• [How to complete this task] If a line of the data below holds the word "handle", list it.

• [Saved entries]
'''
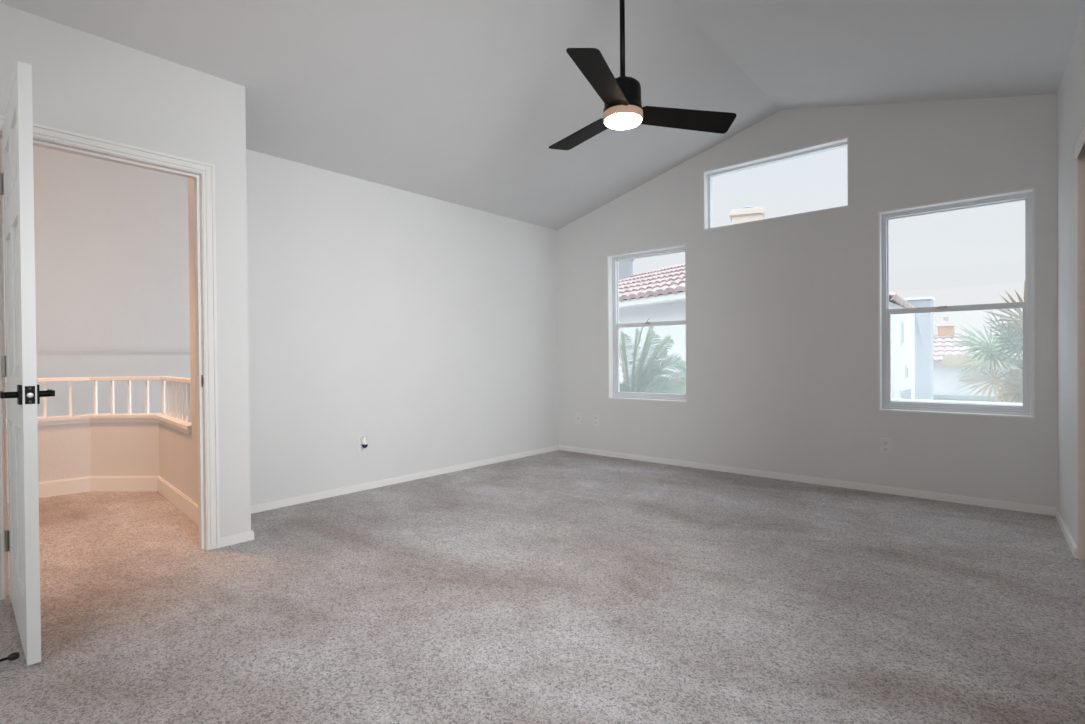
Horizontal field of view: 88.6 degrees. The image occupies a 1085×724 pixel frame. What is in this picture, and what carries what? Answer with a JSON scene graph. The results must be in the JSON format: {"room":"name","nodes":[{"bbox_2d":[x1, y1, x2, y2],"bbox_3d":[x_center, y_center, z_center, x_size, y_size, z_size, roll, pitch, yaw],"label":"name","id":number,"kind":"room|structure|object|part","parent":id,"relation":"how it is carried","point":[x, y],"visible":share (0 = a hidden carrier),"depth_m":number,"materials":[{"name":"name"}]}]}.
{"room":"empty bedroom","nodes":[
{"label":"empty bedroom","id":0,"kind":"room"},
{"bbox_2d":[1,139,189,354],"bbox_3d":[-4.434,0.818,6.032,0.150,6.200,7.100,0,1,41],"label":"wall","id":1,"kind":"structure","parent":0,"point":[112,238],"depth_m":5.79,"materials":[{"name":"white paint"}]},
{"bbox_2d":[5,355,190,418],"bbox_3d":[-4.363,1.921,5.921,0.100,3.995,7.000,0,1,41],"label":"wall","id":2,"kind":"structure","parent":0,"point":[48,366],"depth_m":5.72,"materials":[{"name":"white paint"}]},
{"bbox_2d":[6,422,191,498],"bbox_3d":[-4.107,0.898,3.630,3.588,0.875,1.313,-1,1,-21],"label":"wall","id":3,"kind":"structure","parent":0,"point":[65,451],"depth_m":4.37,"materials":[{"name":"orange paint"}]},
{"bbox_2d":[6,413,190,434],"bbox_3d":[-4.109,0.461,3.631,3.622,0.059,1.353,-1,1,-22],"label":"half wall cap","id":4,"kind":"object","parent":3,"relation":"on","point":[178,424],"visible":0.81,"depth_m":4.34,"materials":[{"name":"white wood"}]},
{"bbox_2d":[5,376,190,421],"bbox_3d":[-4.114,0.282,3.609,3.538,0.303,1.264,-1,1,-21],"label":"guard rail","id":5,"kind":"object","parent":4,"relation":"on","point":[175,407],"visible":0.72,"depth_m":4.34,"materials":[{"name":"white wood"}]},
{"bbox_3d":[-4.116,0.146,3.609,3.538,0.030,1.264,-1,1,-21],"label":"handrail","id":6,"kind":"part","parent":5,"relation":"part of","materials":[{"name":"white wood"}]},
{"bbox_2d":[7,476,191,517],"bbox_3d":[-4.109,0.977,3.560,3.439,0.118,1.201,-1,1,-21],"label":"baseboard","id":7,"kind":"structure","parent":3,"relation":"attached to","point":[176,497],"depth_m":4.35,"materials":[{"name":"white wood"}]},
{"bbox_2d":[0,3,250,536],"bbox_3d":[-2.749,-0.256,2.040,0.115,2.587,3.115,0,1,41],"label":"wall","id":8,"kind":"structure","parent":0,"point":[84,83],"depth_m":2.92,"materials":[{"name":"white paint"}]},
{"bbox_2d":[0,115,219,599],"bbox_3d":[-2.127,-0.022,2.742,0.140,2.096,0.907,0,1,41],"label":"door frame","id":9,"kind":"structure","parent":8,"relation":"attached to","point":[207,170],"depth_m":3.01,"materials":[{"name":"white wood"}]},
{"bbox_2d":[0,61,54,665],"bbox_3d":[-2.013,0.009,2.139,0.826,2.018,0.137,0,1,43],"label":"door","id":10,"kind":"structure","parent":9,"relation":"attached to","point":[23,394],"depth_m":1.88,"materials":[{"name":"white paint"}]},
{"bbox_3d":[-1.834,0.112,1.907,0.124,0.022,0.042,0,1,43],"label":"lever","id":11,"kind":"part","parent":10,"relation":"part of","materials":[{"name":"black metal"}]},
{"bbox_3d":[-1.780,0.111,1.891,0.066,0.066,0.009,0,1,43],"label":"handle","id":12,"kind":"part","parent":10,"relation":"part of","materials":[{"name":"black metal"}]},
{"bbox_3d":[-1.721,0.111,1.865,0.003,0.060,0.025,0,1,43],"label":"latch plate","id":13,"kind":"part","parent":10,"relation":"part of","materials":[{"name":"metal"}]},
{"bbox_3d":[-1.750,0.111,1.923,0.066,0.066,0.009,0,1,43],"label":"handle","id":14,"kind":"part","parent":10,"relation":"part of","materials":[{"name":"black metal"}]},
{"bbox_3d":[-1.769,0.110,1.976,0.124,0.022,0.042,0,1,43],"label":"lever","id":15,"kind":"part","parent":10,"relation":"part of","materials":[{"name":"black metal"}]},
{"bbox_2d":[220,530,253,547],"bbox_3d":[-1.719,0.993,3.124,0.013,0.052,0.182,0,1,41],"label":"baseboard","id":16,"kind":"structure","parent":8,"relation":"attached to","point":[248,535],"depth_m":3.12,"materials":[{"name":"white wood"}]},
{"bbox_2d":[188,178,197,504],"bbox_3d":[-2.058,-0.630,3.414,0.646,3.300,0.125,0,1,41],"label":"wall","id":17,"kind":"structure","parent":0,"point":[190,180],"depth_m":3.57,"materials":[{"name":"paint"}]},
{"bbox_2d":[190,501,197,524],"bbox_3d":[-2.073,0.964,3.398,0.014,0.112,0.645,-1,1,-44],"label":"baseboard","id":18,"kind":"structure","parent":17,"relation":"attached to","point":[193,506],"depth_m":3.55,"materials":[{"name":"white wood"}]},
{"bbox_2d":[246,149,558,504],"bbox_3d":[-1.018,-0.097,4.908,0.120,2.690,3.490,0,1,41],"label":"wall","id":19,"kind":"structure","parent":0,"point":[424,328],"depth_m":4.53,"materials":[{"name":"white paint"}]},
{"bbox_2d":[357,439,365,453],"bbox_3d":[-1.415,0.656,4.352,0.009,0.116,0.072,0,1,41],"label":"wall outlet","id":20,"kind":"object","parent":19,"relation":"attached to","point":[360,449],"visible":0.74,"depth_m":4.33,"materials":[{"name":"white plastic"}]},
{"bbox_2d":[360,436,367,447],"bbox_3d":[-1.389,0.624,4.336,0.051,0.092,0.046,0,1,41],"label":"plug","id":21,"kind":"object","parent":20,"relation":"attached to","point":[363,440],"visible":1,"depth_m":4.32,"materials":[{"name":"white plastic"}]},
{"bbox_2d":[251,445,558,513],"bbox_3d":[-0.953,0.972,4.881,0.012,0.052,3.470,0,1,41],"label":"baseboard","id":22,"kind":"structure","parent":19,"relation":"attached to","point":[261,507],"depth_m":4.51,"materials":[{"name":"white wood"}]},
{"bbox_2d":[0,450,1084,723],"bbox_3d":[-0.802,1.141,2.611,6.580,0.250,6.700,0,1,41],"label":"floor","id":23,"kind":"structure","parent":0,"point":[558,586],"depth_m":2.27,"materials":[{"name":"grey carpet"}]},
{"bbox_2d":[0,652,19,661],"bbox_3d":[-1.857,1.010,1.812,0.036,0.042,0.224,0,1,36],"label":"door stop","id":24,"kind":"object","parent":23,"relation":"on","point":[15,655],"visible":1,"depth_m":1.88,"materials":[{"name":"black metal"}]},
{"bbox_2d":[0,0,1084,229],"bbox_3d":[-0.106,-1.808,2.059,5.000,0.768,6.850,0,1,41],"label":"ceiling","id":25,"kind":"structure","parent":0,"point":[460,102],"depth_m":3.40,"materials":[{"name":"paint"}]},
{"bbox_2d":[549,0,736,149],"bbox_3d":[0.317,-1.612,2.764,0.990,0.869,0.988,0,1,41],"label":"ceiling fan","id":26,"kind":"object","parent":25,"relation":"hanging from","point":[621,95],"visible":1,"depth_m":2.74,"materials":[{"name":"black metal"}]},
{"bbox_3d":[0.226,-1.240,3.033,0.152,0.026,0.485,-1,1,-34],"label":"blade","id":27,"kind":"part","parent":26,"relation":"part of","materials":[{"name":"black wood"}]},
{"bbox_3d":[0.267,-1.266,2.487,0.148,0.076,0.485,0,1,27],"label":"blade","id":28,"kind":"part","parent":26,"relation":"part of","materials":[{"name":"black wood"}]},
{"bbox_3d":[0.398,-1.691,2.768,0.026,0.590,0.026,0,1,41],"label":"rod","id":29,"kind":"part","parent":26,"relation":"part of","materials":[{"name":"black metal"}]},
{"bbox_2d":[604,113,641,129],"bbox_3d":[0.402,-1.195,2.773,0.185,0.019,0.185,0,1,41],"label":"diffuser","id":30,"kind":"object","parent":26,"relation":"attached to","point":[618,121],"depth_m":2.74,"materials":[{"name":"white glass"}]},
{"bbox_3d":[0.716,-1.219,2.791,0.485,0.075,0.148,-1,0,-5],"label":"blade","id":31,"kind":"part","parent":26,"relation":"part of","materials":[{"name":"black wood"}]},
{"bbox_2d":[557,94,1057,507],"bbox_3d":[2.022,-0.429,4.670,5.020,3.307,0.150,0,1,41],"label":"wall","id":32,"kind":"structure","parent":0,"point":[782,313],"depth_m":4.43,"materials":[{"name":"grey paint"}]},
{"bbox_2d":[576,413,580,423],"bbox_3d":[0.385,0.610,6.003,0.072,0.116,0.013,0,1,41],"label":"wall plate","id":33,"kind":"object","parent":32,"relation":"attached to","point":[578,415],"visible":1,"depth_m":6.00,"materials":[{"name":"white plastic"}]},
{"bbox_2d":[593,414,598,425],"bbox_3d":[0.563,0.612,5.851,0.072,0.116,0.009,0,1,41],"label":"wall outlet","id":34,"kind":"object","parent":32,"relation":"attached to","point":[595,417],"visible":1,"depth_m":5.85,"materials":[{"name":"white plastic"}]},
{"bbox_2d":[607,244,686,402],"bbox_3d":[1.056,-0.360,5.508,0.883,1.478,0.151,0,1,41],"label":"window","id":35,"kind":"structure","parent":32,"relation":"attached to","point":[614,392],"depth_m":5.74,"materials":[{"name":"white plastic"}]},
{"bbox_3d":[1.092,-0.713,5.550,0.805,0.696,0.020,0,1,41],"label":"sash","id":36,"kind":"part","parent":35,"relation":"part of","materials":[{"name":"clear glass"}]},
{"bbox_3d":[1.082,-0.029,5.538,0.805,0.736,0.024,0,1,41],"label":"sash","id":37,"kind":"part","parent":35,"relation":"part of","materials":[{"name":"clear glass"}]},
{"bbox_2d":[703,136,848,230],"bbox_3d":[1.954,-1.463,4.709,1.187,0.537,0.151,0,1,41],"label":"window","id":38,"kind":"structure","parent":32,"relation":"attached to","point":[842,142],"depth_m":4.77,"materials":[{"name":"white plastic"}]},
{"bbox_2d":[559,445,1055,515],"bbox_3d":[1.716,0.950,4.850,4.080,0.052,0.012,0,1,41],"label":"baseboard","id":39,"kind":"structure","parent":32,"relation":"attached to","point":[1022,507],"depth_m":4.32,"materials":[{"name":"white wood"}]},
{"bbox_2d":[880,438,891,453],"bbox_3d":[2.548,0.624,4.123,0.072,0.116,0.009,0,1,41],"label":"wall outlet","id":40,"kind":"object","parent":32,"relation":"attached to","point":[885,443],"visible":1,"depth_m":4.12,"materials":[{"name":"white plastic"}]},
{"bbox_2d":[878,187,1034,418],"bbox_3d":[2.885,-0.379,3.916,0.876,1.488,0.151,0,1,41],"label":"window","id":41,"kind":"structure","parent":32,"relation":"attached to","point":[1027,410],"depth_m":3.90,"materials":[{"name":"white plastic"}]},
{"bbox_3d":[2.921,-0.726,3.958,0.798,0.718,0.020,0,1,41],"label":"sash","id":42,"kind":"part","parent":41,"relation":"part of","materials":[{"name":"clear glass"}]},
{"bbox_3d":[2.911,-0.037,3.945,0.798,0.724,0.024,0,1,41],"label":"sash","id":43,"kind":"part","parent":41,"relation":"part of","materials":[{"name":"clear glass"}]},
{"bbox_2d":[1057,3,1084,557],"bbox_3d":[1.220,-0.316,0.896,0.205,2.659,6.605,0,1,40],"label":"wall","id":44,"kind":"structure","parent":0,"point":[1071,92],"depth_m":3.03,"materials":[{"name":"grey paint"}]},
{"bbox_2d":[1055,508,1076,557],"bbox_3d":[2.966,0.953,3.154,0.012,0.052,0.931,0,1,38],"label":"baseboard","id":45,"kind":"structure","parent":44,"relation":"attached to","point":[1068,537],"depth_m":3.05,"materials":[{"name":"white wood"}]},
{"bbox_2d":[1075,126,1084,159],"bbox_3d":[2.124,-0.036,2.035,0.080,2.040,1.800,0,1,38],"label":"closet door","id":46,"kind":"structure","parent":44,"relation":"in","point":[1081,141],"depth_m":2.63,"materials":[{"name":"white wood"}]},
{"bbox_2d":[1078,147,1084,559],"bbox_3d":[2.718,-0.045,2.728,0.129,2.060,0.014,0,1,41],"label":"trim","id":47,"kind":"structure","parent":44,"relation":"attached to","point":[1081,157],"depth_m":2.76,"materials":[{"name":"beige paint"}]},
{"label":"outside","id":48,"kind":"structure","parent":0,"visible":0},
{"bbox_3d":[39.989,3.355,51.929,120.000,0.400,118.800,0,1,41],"label":"ground","id":49,"kind":"structure","parent":48,"visible":0},
{"bbox_2d":[619,319,685,393],"bbox_3d":[1.422,1.675,7.898,1.721,4.562,1.461,0,1,41],"label":"date palm","id":50,"kind":"object","parent":49,"relation":"on","point":[643,382],"visible":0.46,"depth_m":7.76,"materials":[{"name":"green plant"}]},
{"bbox_2d":[619,206,764,383],"bbox_3d":[3.521,-0.084,14.889,4.697,7.720,6.799,-1,1,-30],"label":"house","id":51,"kind":"structure","parent":49,"relation":"on","point":[656,295],"depth_m":12.95,"materials":[{"name":"white paint"}]},
{"bbox_2d":[889,292,922,398],"bbox_3d":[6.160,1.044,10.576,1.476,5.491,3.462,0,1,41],"label":"house","id":52,"kind":"structure","parent":49,"relation":"on","point":[903,326],"depth_m":10.31,"materials":[{"name":"white paint"}]},
{"bbox_3d":[6.650,-0.542,10.252,0.008,0.380,0.150,0,1,41],"label":"pane","id":53,"kind":"part","parent":52,"relation":"part of","materials":[{"name":"glass"}]},
{"bbox_3d":[6.907,0.834,10.546,0.008,0.620,1.100,0,1,41],"label":"pane","id":54,"kind":"part","parent":52,"relation":"part of","materials":[{"name":"glass"}]},
{"bbox_2d":[903,296,934,399],"bbox_3d":[10.672,0.948,15.757,0.690,5.520,0.680,0,1,41],"label":"column","id":55,"kind":"structure","parent":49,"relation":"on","point":[924,354],"depth_m":15.43,"materials":[{"name":"grey paint"}]},
{"bbox_2d":[933,316,974,394],"bbox_3d":[18.786,0.670,26.962,4.601,5.750,6.236,0,1,41],"label":"house","id":56,"kind":"structure","parent":49,"relation":"on","point":[946,379],"depth_m":24.66,"materials":[{"name":"white paint"}]},
{"bbox_2d":[934,394,997,401],"bbox_3d":[14.389,2.365,17.185,11.000,2.600,0.300,0,1,41],"label":"wall","id":57,"kind":"structure","parent":49,"relation":"on","point":[984,398],"depth_m":17.79,"materials":[{"name":"white paint"}]},
{"bbox_2d":[943,355,1022,395],"bbox_3d":[18.306,1.677,20.659,5.250,3.850,3.600,0,1,41],"label":"house","id":58,"kind":"structure","parent":49,"relation":"on","point":[948,361],"depth_m":20.71,"materials":[{"name":"white paint"}]},
{"bbox_2d":[951,283,1024,402],"bbox_3d":[5.346,1.478,6.039,1.553,4.715,1.486,0,1,41],"label":"fan palm","id":59,"kind":"object","parent":49,"relation":"on","point":[1011,390],"visible":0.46,"depth_m":6.14,"materials":[{"name":"green plant"}]},
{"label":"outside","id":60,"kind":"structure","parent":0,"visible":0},
{"bbox_2d":[891,398,1022,405],"bbox_3d":[3.632,2.094,4.369,2.200,3.540,0.250,0,1,41],"label":"wall","id":61,"kind":"structure","parent":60,"point":[892,399],"depth_m":4.53,"materials":[{"name":"white paint"}]}
]}
'''
• [Answer section]
{"bbox_3d":[-1.780,0.111,1.891,0.066,0.066,0.009,0,1,43],"label":"handle","id":12,"kind":"part","parent":10,"relation":"part of","materials":[{"name":"black metal"}]},
{"bbox_3d":[-1.750,0.111,1.923,0.066,0.066,0.009,0,1,43],"label":"handle","id":14,"kind":"part","parent":10,"relation":"part of","materials":[{"name":"black metal"}]},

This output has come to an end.